2011-12 Lecture
Kenman Wong, Ph.D.
Monday, Oct. 24, 2011
7:30 p.m.
Stretansky Concert Hall
Cunningham Center for Music
Kenman Wong (Ph.D., University of Southern California) serves as a faculty member at Seattle Pacific University’s School of Business and Economics where he teaches courses in business ethics, microfinance, and business and global poverty.
Wong also provides leadership for co-curricular programs focused on market-oriented solutions to global poverty. In this capacity, he has served as co-chair of two innovative conferences: Bottom Billions/ Bottom Line: The Role of Business in Ending Poverty (April, 2011) and the Pacific Northwest Microfinance Conference (May, 2009).

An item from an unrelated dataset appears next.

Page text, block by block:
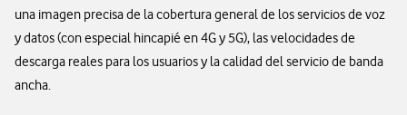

Wong is the author of several books including Medicine and The Marketplace (Notre Dame University Press, 1999) and most recently, with Scott Rae, Business for the Common Good: A Christian Vision for the Marketplace (IVP Academic, 2011).
Prior to becoming a professor, he was employed with the technology and management consulting firm, Accenture (then known as Andersen Consulting). He lives in Seattle with his wife and three children.
In his lecture, “Bottom Lines for the Bottom Billions: The Role(s) of Business in Ending Poverty,” Wong will discuss how profit-generating organizations of various structures, sizes and across many industries can work to address this pressing problem.
He will begin with an exploration of the appropriate moral purposes and responsibilities of business. After offering an answer to this question, he will then present a case for why and how business can be a proactive partner in the creation of both economic and social value for people living at the bottom of the global economic ladder.